# Washing Mini-Blinds...Ackkkk!!



## SeaBreeze (Nov 8, 2014)

I only do this once a year, but I hate washing my mini-blinds.  We have a large open field behind our house, and a lot of dust and dirt gets blown around, mixed with rain sometimes, it really builds up and sticks to the mini-blinds.

I did the one in the bedroom yesterday.  Soaked it for hours in a hot soapy bathtub, then tried to scrub the slats with either a Mr.
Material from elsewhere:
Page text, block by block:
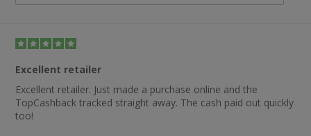
Excellent retailer
Excellent retailer. Just made a purchase online and the
TopCashback tracked straight away. The cash paid out quickly
too!

Clean Magic Eraser or sponge.  Under water, they turn every which way, and it's hard to get the whole surface area.

Then I laid them on a cotton throw rug on the floor, as I too a terry cloth dish towel and continued to remove dirt/dry the slats, which always have spots that need attention.  When dry "enough", I hung them back up and towel dried all slats again, having to separate any that stuck together.

I've washed them in summer outside, by laying them on a chaise lounge chair, and using a power nozzle on the garden hose, that's a big hassle too, and the same steps for cleaning need to be taken.

What are your secrets to washing these things?  Any tips or tricks?


----------



## NancyNGA (Nov 8, 2014)

SeaBreeze, I tried cleaning them a few times out in the yard and it was a mess.  They would get pieces of grass on them, the cords would always look stained
 after they got soaked, I'd always miss a few spots, and sometimes end up bending or breaking slats.  I only have showers.   If I had a bathtub I'd try that.  

Now I just buy the cheapest ones I can find, wait until they get so bad it's embarrassing, which can be a long time since I don't have much company,
and then buy new ones. Honest.  That's the new trend isn't it---buy disposable stuff and just toss it in the landfills.  I don't like it, but nothing is made to last now.

If someone knows a better way, I'd be interested too.


----------



## Falcon (Nov 8, 2014)

All of mine are verticals; easier to clean.

 They DO make a brush for the minis I've seen in the ads.


----------



## Shirley (Nov 8, 2014)

I have a length of clothes line run from the edge of the carport to a utility pole nearby.  I hang mine across the line, spray with Mr. Clean, let sit for a few minutes,  and rinse with the water hose. I let them hang there until they dry then put them back up. Easy peasy.


----------



## shedevil7953 (Nov 8, 2014)

Shirley, your method sounds the easiest.  Years ago I cleaned all 12 of mine slat by slat while they hung on the windows.  what a nightmare.  Then, one day at work I saw a truck called Robyn's Blind Cleaning.  I found the guy, got his card and the next spring called him.  At that time it was about $12/blind.  They took them down, put them in a sonic tub in their truck and when they come out they are sparkling and nearly dry.  They hang them back up, separate the slats and wipe them down.  I do it every other year and sure saves on my poor aching back, not to mention the bunion I 'earned' the year I tried cleaning them 'slat by slat' LOL!

They are aluminum but as they have aged some have broken the wand mechanisms and I haven't been able to find locally or online any that would match up in style or color.  When that happens, I buy the el cheapo vinyl ones too.


----------



## Shirley (Nov 8, 2014)

Now, *that*​ is the easy way to do it.


----------



## RadishRose (Nov 8, 2014)

Thankfully, I only have 2 mini blinds; one for a narrow hallway window and another for a kitchen window. I too, throw them away and replace; they are cheap.


----------



## GeorgiaXplant (Nov 12, 2014)

I always hung mine on the clothes line, sprayed with Mr. Clean, let sit, rinsed, let dry. Shirley is right, but if you don't have a clothesline (forbidden in some subdivisions), there must be another way short of throwing them out and buying new ones.

My blinds now are the 2" wide slat blinds...much easier to clean (thank heaven!).


----------



## Ralphy1 (Nov 13, 2014)

Yup, out they go after a few years as you can disguise the cruddy side by just changing the angle until both sides are bad and you are expecting company...


----------



## GeorgiaXplant (Nov 13, 2014)

Ralphy1 said:


> Yup, out they go after a few years as you can disguise the cruddy side by just changing the angle until both sides are bad and you are expecting company...



LOL...Ralphy's version of sweeping the dirt under the carpet. I've done that a time or two, but the carpet started getting big lumps underneath that showed on top. 

About the blinds, though...make sure you dust the window frame and sill so that you don't get cobwebs. Cobwebs show up when the light is right and can be really embarrassing...for instance, when the preacher comes to call or when you have friends over!


----------